Doch Vorsicht: Wer jetzt glaubt, dieser Text sei eine flammende Rede für die völlige Aufhebung aller Corona-Maßnahmen, irrt!  Einschränkungen im öffentlichen und privaten Leben waren und sind natürlich eine sinnvolle Methode, um einen dramatischen Verlauf der Covid-19-Pandemie zu verhindern. Mir erscheinen Sonntagsreden mit dem Tenor "Kinder sind unsere Zukunft!" jedoch als blanker Hohn. Wenn es hart auf hart kommt, zählen Kinder und ihre Bedürfnisse nichts.
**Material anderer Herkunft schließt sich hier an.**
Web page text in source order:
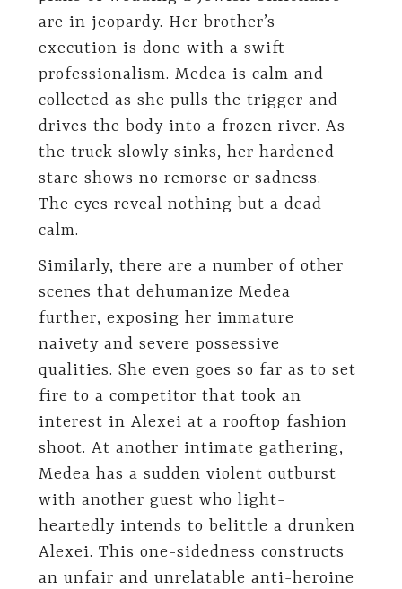
are in jeopardy. Her brother’s
execution is done with a swift
professionalism. Medea is calm and
collected as she pulls the trigger and
drives the body into a frozen river. As
the truck slowly sinks, her hardened
stare shows no remorse or sadness.
The eyes reveal nothing but a dead
calm.
Similarly, there are a number of other
scenes that dehumanize Medea
further, exposing her immature
naivety and severe possessive
qualities. She even goes so far as to set
fire to a competitor that took an
interest in Alexei at a rooftop fashion
shoot. At another intimate gathering,
Medea has a sudden violent outburst
with another guest who light-
heartedly intends to belittle a drunken
Alexei. This one-sidedness constructs
an unfair and unrelatable anti-heroine
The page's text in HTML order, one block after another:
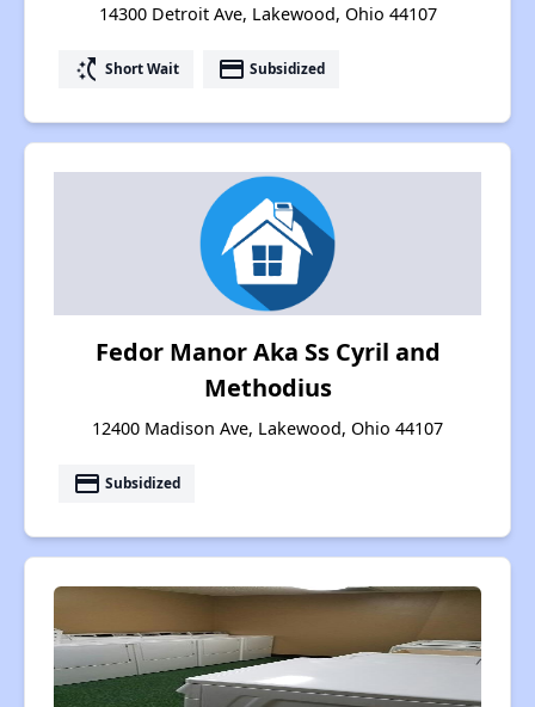
14300 Detroit Ave, Lakewood, Ohio 44107
switch_access_shortcut Short Wait payment Subsidized
Fedor Manor Aka Ss Cyril and
Methodius
12400 Madison Ave, Lakewood, Ohio 44107
payment Subsidized
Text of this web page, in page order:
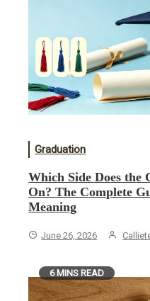
Graduation
Which Side Does the
On? The Complete
Meaning
June 26, 2026
6 MINS READ
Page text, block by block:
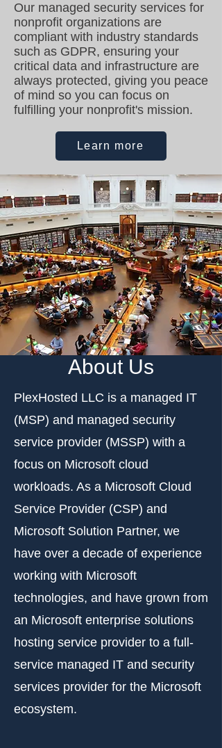
Our managed security services for
nonprofit organizations are
compliant with industry standards
such as GDPR, ensuring your
critical data and infrastructure are
always protected, giving you peace
of mind so you can focus on
fulfilling your nonprofit's mission.
Learn more
About Us
PlexHosted LLC is a managed IT
(MSP) and managed security
service provider (MSSP) with a
focus on Microsoft cloud
workloads. As a Microsoft Cloud
Service Provider (CSP) and
Microsoft Solution Partner, we
have over a decade of experience
working with Microsoft
technologies, and have grown from
an Microsoft enterprise solutions
hosting service provider to a full-
service managed IT and security
services provider for the Microsoft
ecosystem.
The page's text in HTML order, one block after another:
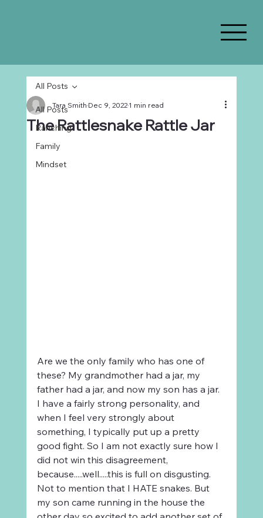
All Posts
Ranching
Family
Mindset
All Posts
The Rattlesnake Rattle Jar
Tara SmithDec 9, 20221 min read
Are we the only family who has one of
these? My grandmother had a jar, my
father had a jar, and now my son has a jar.
I have a fairly strong personality, and
when I feel very strongly about
something, I typically put up a pretty
good fight. So I am not exactly sure how I
did not win this disagreement,
because.....well.....this is full on disgusting.
Not to mention that I HATE snakes. But
my son came running in the house the

Dann geht es ums Funktionieren - und kurzfristig ist ja scheinbar kein Problem zu erkennen: Die Kleinen sind zu Hause (meist bei der Mutter, aber das wäre ein Thema für einen ganz eigenen Kommentar) verräumt und drohende Traumatisierung hat keinen kurzfristigen Einfluss auf die Wirtschaft. 

Ich bin absolut nicht dafür, sofort alle Schulen und Kindergärten wieder komplett zu öffnen. Es wird nur einfach immer schwerer zu erklären, warum welche Maßnahmen getroffen werden und andere nicht einmal diskutiert werden. Der Mangel an Diskussion über mögliche Maßnahmen, um das Leben der Kinder wieder etwas freundlicher zu gestalten, ist jedoch entlarvend. Wenn für Fußballspieler Sonderregeln gelten, bevor unsere Kinder auch nur wieder daran denken dürfen, auf einen Bolzplatz zu gehen, dann sind die Prioritäten in der Politik eindeutig. Keine schöne Perspektive fürs Aufwachsen in so einer Gesellschaft.